How U.S. can help Syria
March 28th, 2014
05:47 PM ET

How U.S. can help Syria

By Faysal Itani, Special to CNN

Editor’s note: Faysal Itani is a resident fellow at the Atlantic Council’s Rafik Hariri Center for the Middle East. The views expressed are the writer’s own.

Three years into Syria’s civil war, the United States has demanded the regime shut down its U.S. embassy. But this month’s long overdue gesture is just the latest low-cost substitute for a meaningful U.S. policy in Syria, and is symptomatic of the U.S. approach to Syria’s tragedy, which prioritizes diplomatic posturing over engaging with realities on the ground. Indeed, as the United States focuses on international summits such as the recent Geneva II conference, it is ignoring the nature of the opposition in Syria itself.

It isn’t too late to change this approach, and to transform the U.S. goal of political transition in Syria from wishful fantasy to realistic goal. But to do this, American thinking needs to move from Geneva to the villages, towns, and cities of Syria

Early last year, Syrian rebels captured the northern city of Raqqa. After bickering with local councils over how to run the province, the U.S.-backed opposition coalition in exile (the Etilaf) named Abdullah Khalil, a human rights lawyer, to head an interim authority. On May 19, 2013, masked men reportedly kidnapped Khalil, and he has not been heard from since. His disappearance shows how the opposition, backed by the United States and its allies, has failed to build on its early successes in liberated territory, allowing the regime to survive.

The United States and its regional allies contributed to the opposition’s failures. They funneled money and weapons to individuals or families – often based on their political affiliations – instead of building broad local coalitions. Even worse, by failing to arm and finance them, they left their allies vulnerable to regime and rebel violence. They apparently didn’t realize that unprotected civilian councils stood no chance against the regime or extremists. As a result, whatever progress people like Abdullah made disappeared when they did. The moderate opposition’s collapse in Raqqa left a power vacuum that was quickly filled by the transnational jihadist group the Islamic State of Iraq and Syria (ISIS). The city’s luckless population traded the regime’s secular tyranny for a religious one.

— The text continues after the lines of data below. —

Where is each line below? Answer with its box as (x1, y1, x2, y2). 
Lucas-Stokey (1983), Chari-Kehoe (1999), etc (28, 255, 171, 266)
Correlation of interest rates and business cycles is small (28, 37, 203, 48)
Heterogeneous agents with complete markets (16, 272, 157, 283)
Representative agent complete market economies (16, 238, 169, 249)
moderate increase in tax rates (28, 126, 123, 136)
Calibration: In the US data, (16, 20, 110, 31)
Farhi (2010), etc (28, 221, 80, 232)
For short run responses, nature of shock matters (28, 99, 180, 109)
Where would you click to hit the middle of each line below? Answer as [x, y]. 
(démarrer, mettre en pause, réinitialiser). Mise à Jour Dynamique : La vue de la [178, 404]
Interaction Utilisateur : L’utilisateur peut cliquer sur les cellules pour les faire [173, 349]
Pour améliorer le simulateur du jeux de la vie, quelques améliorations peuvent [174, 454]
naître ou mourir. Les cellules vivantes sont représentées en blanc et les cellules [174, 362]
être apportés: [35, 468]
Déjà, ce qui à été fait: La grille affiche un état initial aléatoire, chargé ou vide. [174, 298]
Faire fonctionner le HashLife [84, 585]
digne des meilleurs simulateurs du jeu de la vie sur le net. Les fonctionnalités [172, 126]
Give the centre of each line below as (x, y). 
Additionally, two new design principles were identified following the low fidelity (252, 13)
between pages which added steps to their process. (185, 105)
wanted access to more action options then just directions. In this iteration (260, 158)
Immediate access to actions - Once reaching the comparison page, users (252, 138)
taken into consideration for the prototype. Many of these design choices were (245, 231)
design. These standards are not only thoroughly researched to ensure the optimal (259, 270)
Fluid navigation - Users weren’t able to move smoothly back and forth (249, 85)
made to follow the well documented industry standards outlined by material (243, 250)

There is a more effective way to help the Syrian opposition, alternatives to the single-minded, futile U.S. focus on high-level diplomacy. As Nathaniel Rosenblatt and I argue in a new Atlantic Council Issue Brief, a far more useful approach would be for U.S. policymakers to zoom in on Syria’s local realities in order to better understand the nationalist opposition and protect it against both the regime and sectarian radicals.

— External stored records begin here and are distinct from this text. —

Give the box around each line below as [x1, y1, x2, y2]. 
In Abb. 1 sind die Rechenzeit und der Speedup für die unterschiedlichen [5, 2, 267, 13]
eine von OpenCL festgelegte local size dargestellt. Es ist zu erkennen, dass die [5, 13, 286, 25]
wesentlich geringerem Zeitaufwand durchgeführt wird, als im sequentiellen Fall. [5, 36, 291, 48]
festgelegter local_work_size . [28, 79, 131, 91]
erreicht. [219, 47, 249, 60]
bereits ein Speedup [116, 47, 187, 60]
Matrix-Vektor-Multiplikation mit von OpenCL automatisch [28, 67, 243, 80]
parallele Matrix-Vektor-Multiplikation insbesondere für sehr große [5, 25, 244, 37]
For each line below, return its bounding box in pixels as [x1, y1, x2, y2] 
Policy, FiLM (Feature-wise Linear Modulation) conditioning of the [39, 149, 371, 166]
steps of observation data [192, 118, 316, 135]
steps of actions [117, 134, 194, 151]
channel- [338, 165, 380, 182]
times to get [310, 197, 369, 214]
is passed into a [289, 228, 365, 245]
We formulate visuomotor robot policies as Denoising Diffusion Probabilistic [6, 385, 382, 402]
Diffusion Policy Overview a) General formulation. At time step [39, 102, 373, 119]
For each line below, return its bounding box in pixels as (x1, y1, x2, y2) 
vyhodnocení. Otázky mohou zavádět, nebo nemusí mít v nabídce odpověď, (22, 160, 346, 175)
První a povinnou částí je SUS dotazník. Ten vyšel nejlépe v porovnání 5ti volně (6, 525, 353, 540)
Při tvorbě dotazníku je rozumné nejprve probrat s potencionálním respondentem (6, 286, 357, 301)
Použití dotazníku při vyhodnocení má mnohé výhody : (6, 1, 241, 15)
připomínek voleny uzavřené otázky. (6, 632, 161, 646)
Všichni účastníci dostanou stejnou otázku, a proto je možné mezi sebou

A closer look at Syria itself reveals there are no national-scale institutions that can make and enforce decisions on Syrians’ behalf. Beset by successive failures, disappointments and perceived abandonment by their ostensible Western allies, Syrians overwhelmingly reject the legitimacy of the U.S.-backed Etilaf, which claimed to represent them at the Geneva II conference. In civil wars, those doing the fighting and dying call the shots. In Syria, these include radical Islamist groups such as Ahrar al Sham and the al Qaeda-affiliate Jabhat al-Nusra, who have succeeded because of strong financial and military support from states and wealthy individuals sympathetic to their abhorrent ideology. U.S. policy will either have to engage with these radical militia or help build fighting coalitions capable of absorbing, coercing or destroying them.

Unless the United States prefers to let current rebel dynamics play out as they will – and the results thus far are not encouraging – its only alternative is to empower groups less unpalatable to U.S. interests and values. This would mean identifying, arming, training, funding, and advising select individuals and groups, in a manner that accounts for and works with, rather than against, local circumstances including tribal, family, sectarian, and other social realities. Only a broad rebel coalition with a strong on-the-ground presence would have the capability, agency, and incentive to bring about a political transition in Syria. Pretending the Etilaf is that coalition while bullying it to attend fruitless summits is unfair and dangerous.

Nurturing an opposition capable of fighting and negotiating on behalf of Syrians won’t be easy. It would take months to change the balance of power in Syria. Weapons and money aren’t enough: the opposition needs training and guidance on coordination, planning, tactics, and strategy. U.S. policymakers, meanwhile, would need to invest more time, resources, and energy in tracking and analyzing local developments, and asking difficult questions: Which rebel groups control which areas? Are they capable of holding them? How do rebel-rebel and regime-opposition relations vary across regions, or even neighborhoods? Which tribal leaders, influential personalities, groups, and institutions enjoy local respect and authority, and why? Are they protected from violence?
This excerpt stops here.